First up it's a mistake to think of the flamer as costing a third of what the multilaser costs. Look at what a sentinel costs with a flamer and what it costs with a multi laser. You can't get three times as many flamer sentinels as you can get multilaser sentinels, though they are quite a bit cheaper. Note that actually the flamer is half the cost of the laser, not a third.

The flamer sentinel can do a load of damage in a single shot, but it's difficult to get that shot. The laser sentinel probably isn't that great in a single shot but is much easier to fire and more adaptable. By this I mean that it is a good weapon against a bigger variety of targets and will have a reasonable effect against light infantry, heavy infantry, vehicles and MCs. Clearly, a flamer isn't a great option against a MC, and by the time you get to fire it at a transport vehicle it's probably already too late.

I think that there's probably a place for all of the sentinel armaments and which you end up going for depends on how you like to play and what's in the rest of your army. Flamer sentinels dictate your tactics to a degree as you are going to want to get them to fire. Multi lasers can pretty much fill in as required. Autocannon and lascannon sentinels are both more specialised to longer ranges and harder targets, but that's perfectly reasonable.

The new outflank rule does make flamer sentinels a bit more able to get their shots off, so it improves them. I'd consider giving them a HK missile as well as the flamer, so that they could line up some side armour shots on enemy vehicles as well. You would then have a pretty versatile little walker.


----------



## KellysGrenadier (Jul 13, 2008)

Sorry. Human error. Thought the Multi-laser was 15pts.

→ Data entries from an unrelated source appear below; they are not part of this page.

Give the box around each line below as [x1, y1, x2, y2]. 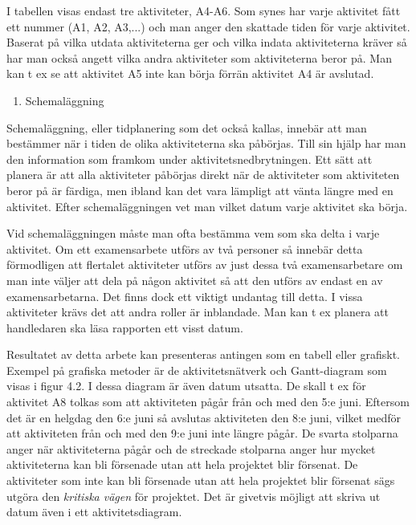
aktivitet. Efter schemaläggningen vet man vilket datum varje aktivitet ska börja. [6, 197, 408, 214]
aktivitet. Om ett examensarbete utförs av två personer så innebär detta [6, 240, 363, 257]
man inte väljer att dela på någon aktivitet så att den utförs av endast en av [6, 271, 383, 288]
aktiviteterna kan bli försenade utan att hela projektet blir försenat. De [6, 456, 358, 473]
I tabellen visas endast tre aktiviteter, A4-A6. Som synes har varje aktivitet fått [6, 2, 401, 18]
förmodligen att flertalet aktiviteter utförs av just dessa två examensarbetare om [6, 256, 403, 273]
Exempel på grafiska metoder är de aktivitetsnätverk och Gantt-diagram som [6, 361, 387, 378]
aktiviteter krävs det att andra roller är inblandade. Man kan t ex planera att [6, 303, 389, 320]
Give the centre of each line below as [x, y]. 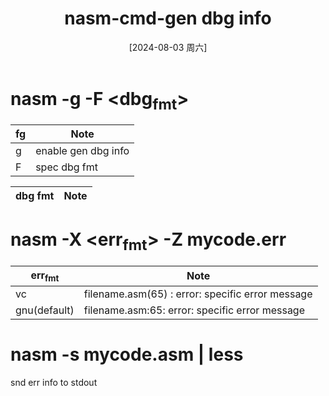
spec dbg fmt [67, 167]
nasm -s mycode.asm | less [127, 354]
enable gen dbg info [82, 151]
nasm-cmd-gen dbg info [168, 18]
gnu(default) [45, 310]
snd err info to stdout [54, 382]
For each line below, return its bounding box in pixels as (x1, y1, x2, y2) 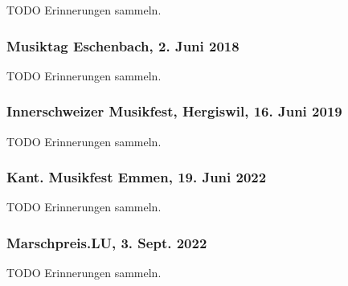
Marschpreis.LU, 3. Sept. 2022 (6, 232, 207, 252)
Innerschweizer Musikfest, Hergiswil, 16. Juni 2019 (6, 101, 342, 121)
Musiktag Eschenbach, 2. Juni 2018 (6, 35, 240, 55)
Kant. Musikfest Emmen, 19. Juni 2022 (6, 167, 267, 187)
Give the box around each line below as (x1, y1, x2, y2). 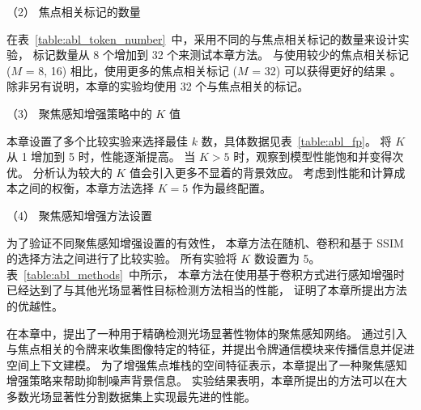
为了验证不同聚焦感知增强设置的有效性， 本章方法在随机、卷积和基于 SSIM (6, 234, 404, 251)
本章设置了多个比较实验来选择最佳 (6, 132, 188, 149)
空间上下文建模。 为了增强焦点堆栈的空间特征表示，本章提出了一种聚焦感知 (6, 356, 407, 373)
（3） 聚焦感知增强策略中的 (6, 104, 152, 121)
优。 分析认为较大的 (6, 163, 113, 180)
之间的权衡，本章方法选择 (17, 180, 154, 197)
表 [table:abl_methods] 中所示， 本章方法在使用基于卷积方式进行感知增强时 (6, 265, 405, 282)
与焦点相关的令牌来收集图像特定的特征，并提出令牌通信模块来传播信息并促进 (6, 340, 415, 357)
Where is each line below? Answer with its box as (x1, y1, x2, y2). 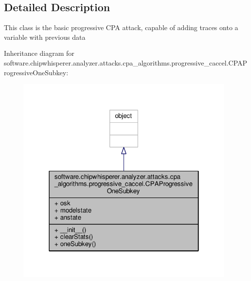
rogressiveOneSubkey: (4, 67, 69, 77)
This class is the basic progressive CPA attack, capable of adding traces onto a (4, 22, 238, 33)
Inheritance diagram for (4, 48, 74, 58)
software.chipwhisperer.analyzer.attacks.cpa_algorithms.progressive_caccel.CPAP (4, 57, 248, 67)
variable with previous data (4, 32, 86, 42)
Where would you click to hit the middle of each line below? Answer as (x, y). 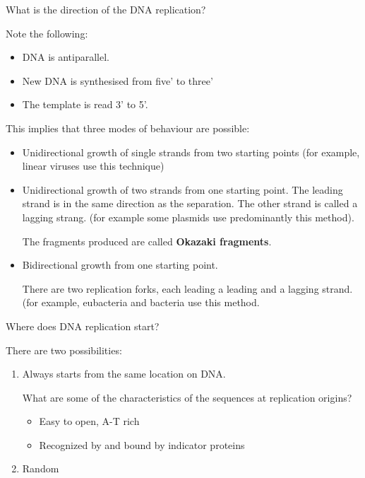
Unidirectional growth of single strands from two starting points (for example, (191, 152)
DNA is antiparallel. (66, 57)
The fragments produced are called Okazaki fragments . (147, 241)
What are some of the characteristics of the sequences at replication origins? (187, 397)
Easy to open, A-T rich (89, 421)
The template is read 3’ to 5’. (85, 104)
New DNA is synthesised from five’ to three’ (118, 80)
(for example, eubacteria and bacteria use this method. (141, 302)
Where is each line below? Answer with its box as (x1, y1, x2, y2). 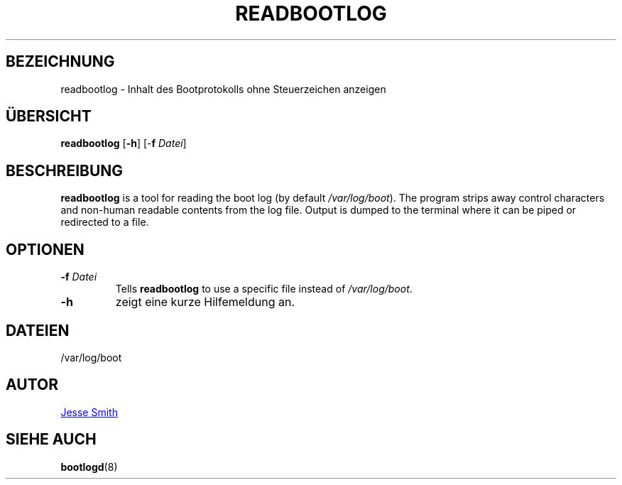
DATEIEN (6, 321, 70, 339)
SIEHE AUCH (6, 430, 97, 449)
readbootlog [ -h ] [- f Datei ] (60, 137, 187, 150)
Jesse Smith (60, 405, 118, 418)
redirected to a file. (60, 216, 149, 229)
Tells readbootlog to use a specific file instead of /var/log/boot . (115, 283, 413, 295)
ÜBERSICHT (6, 107, 92, 126)
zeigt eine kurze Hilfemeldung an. (115, 295, 295, 310)
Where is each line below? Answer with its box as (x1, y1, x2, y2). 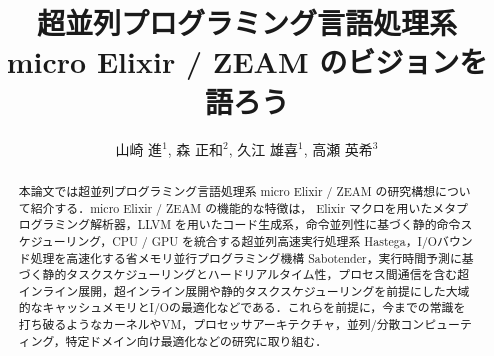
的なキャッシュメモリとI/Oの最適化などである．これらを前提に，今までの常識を (18, 299, 466, 316)
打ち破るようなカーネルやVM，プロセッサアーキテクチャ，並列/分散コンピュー (18, 316, 460, 333)
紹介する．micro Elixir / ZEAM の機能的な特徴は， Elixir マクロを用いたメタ (30, 199, 457, 216)
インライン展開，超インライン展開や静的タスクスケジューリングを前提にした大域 (18, 282, 470, 299)
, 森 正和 (167, 138, 224, 159)
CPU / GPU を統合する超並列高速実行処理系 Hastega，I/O (112, 232, 438, 249)
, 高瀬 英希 (303, 138, 373, 159)
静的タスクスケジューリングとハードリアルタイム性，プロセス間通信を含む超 (42, 266, 470, 283)
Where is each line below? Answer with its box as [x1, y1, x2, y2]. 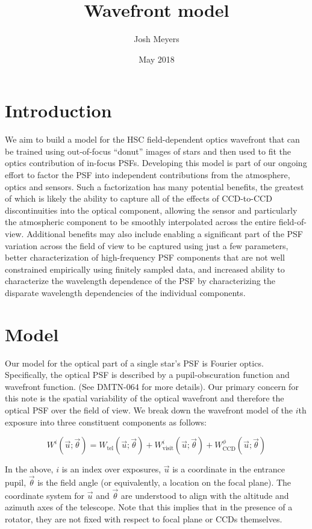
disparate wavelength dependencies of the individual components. [5, 286, 246, 299]
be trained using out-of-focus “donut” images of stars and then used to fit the [5, 144, 291, 157]
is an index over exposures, [61, 463, 161, 475]
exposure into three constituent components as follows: [5, 415, 207, 428]
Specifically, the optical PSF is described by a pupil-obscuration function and [5, 368, 290, 381]
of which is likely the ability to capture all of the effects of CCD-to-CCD [5, 192, 272, 205]
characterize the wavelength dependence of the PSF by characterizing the [5, 274, 275, 287]
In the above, [5, 463, 54, 475]
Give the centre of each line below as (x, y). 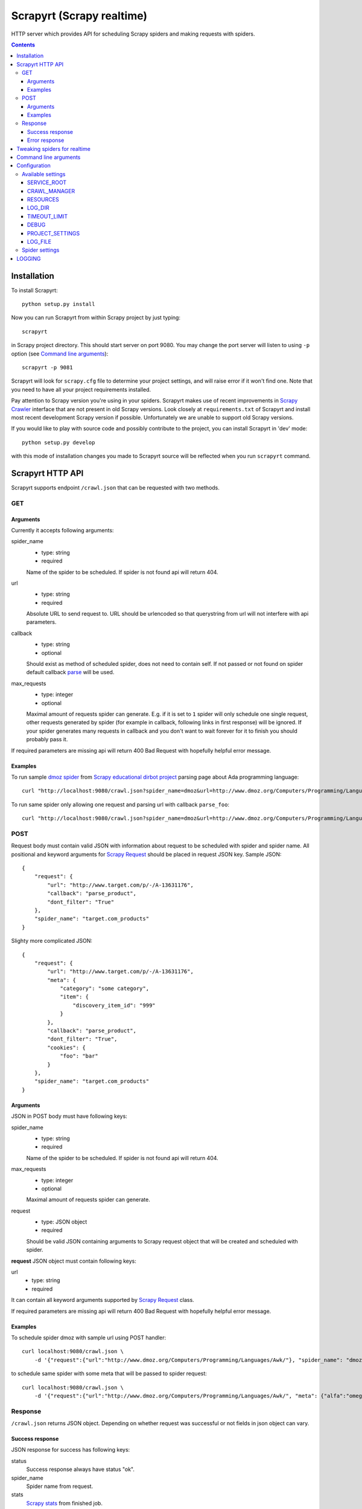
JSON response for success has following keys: (71, 1450)
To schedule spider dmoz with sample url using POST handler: (88, 1338)
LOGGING (29, 258)
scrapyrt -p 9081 (47, 367)
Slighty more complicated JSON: (52, 941)
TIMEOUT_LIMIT (48, 216)
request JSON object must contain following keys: (74, 1261)
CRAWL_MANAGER (51, 191)
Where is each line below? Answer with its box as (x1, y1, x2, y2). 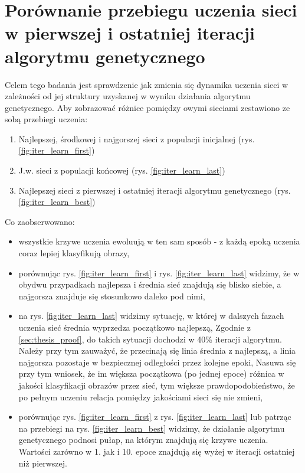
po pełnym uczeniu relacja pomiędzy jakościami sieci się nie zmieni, (18, 390, 263, 403)
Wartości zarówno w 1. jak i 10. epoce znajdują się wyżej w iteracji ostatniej (18, 445, 295, 457)
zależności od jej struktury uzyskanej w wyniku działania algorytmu (5, 90, 251, 102)
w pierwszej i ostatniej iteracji (5, 21, 255, 45)
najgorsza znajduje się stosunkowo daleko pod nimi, (18, 289, 205, 302)
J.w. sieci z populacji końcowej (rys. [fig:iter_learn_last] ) (18, 164, 225, 177)
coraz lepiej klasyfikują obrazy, (18, 247, 130, 259)
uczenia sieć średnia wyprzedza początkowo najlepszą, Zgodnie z (18, 321, 251, 333)
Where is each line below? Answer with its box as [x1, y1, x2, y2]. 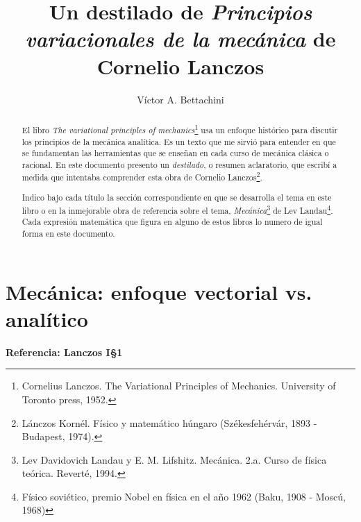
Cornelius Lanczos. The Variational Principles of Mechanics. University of [22, 378, 336, 393]
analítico [6, 304, 88, 332]
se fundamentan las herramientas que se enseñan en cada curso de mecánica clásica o [22, 147, 329, 159]
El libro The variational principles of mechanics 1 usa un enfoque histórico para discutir [22, 121, 338, 135]
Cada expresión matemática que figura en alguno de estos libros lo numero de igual [22, 216, 323, 228]
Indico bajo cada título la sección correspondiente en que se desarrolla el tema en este [22, 192, 332, 203]
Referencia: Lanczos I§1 [6, 344, 123, 359]
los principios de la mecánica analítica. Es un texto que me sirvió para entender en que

Of course I don't suggest firing Heavy Flamers at vehicles of any kind. Heavy Flamers are though undoubtedly a fantastic choice for killing medium infantry and Horde armies.

While you do have a point that Sentinels in general can be considered casualties if they are caught out in the open, then applies to all walkers, no matter what their armament. Sentinels also rarely are beaded for target superiority, this being taken by infantry and heavier vehicles. Secondly nearly all anti-tank weapons have a tactical reach farther than a Multi-laser, Auto Cannon and Lascannon. My point being is the range of the H.Flamer is largely inconsequential. 

Your comment on M.Lasers having a more effective tactical range is one of its glaringly obvious pros. 

However I must disagree. I find the M.Laser to be quite the paradox in its usefulness. The Str will automatically kill T3 models on impact. However these shots first have to connect, which, for me, calls into question its reliability being fired by a BS 3 operator. Secondly the Str of the weapon is still tactically too inefficient to dent even light armoured vehicles (unless from behind). The AP is near-useless, as rule of thumb, models with a 6+ Sv also have T3. The number of shots is also inefficient for its comparative power. A paradox I'm sure you'll agree, as the M.Laser is too powerful to be used against infantry with fruition, and too weak to be used against vehicles. 

My argument is that the H.Flamer is more reliable.

Also lets feature sound tactical use of H.Flamer Sentinels, with support that reflects such tactics.

About the Hunter-Killer option... nifty.


----------



## Cato Sicarius (Feb 21, 2008)

Of course it's more reliable, but it's less flexible. See, it can only take out infantry and Rhinos and such. The Multilaser has a possibility of taking out slightly heavier vehicles, and at a longer range. That's why it costs more points (I think it does). I would think that Autocannons are better.


----------



## Someguy (Nov 19, 2007)

KellysGrenadier said:


> My point being is the range of the H.Flamer is largely inconsequential.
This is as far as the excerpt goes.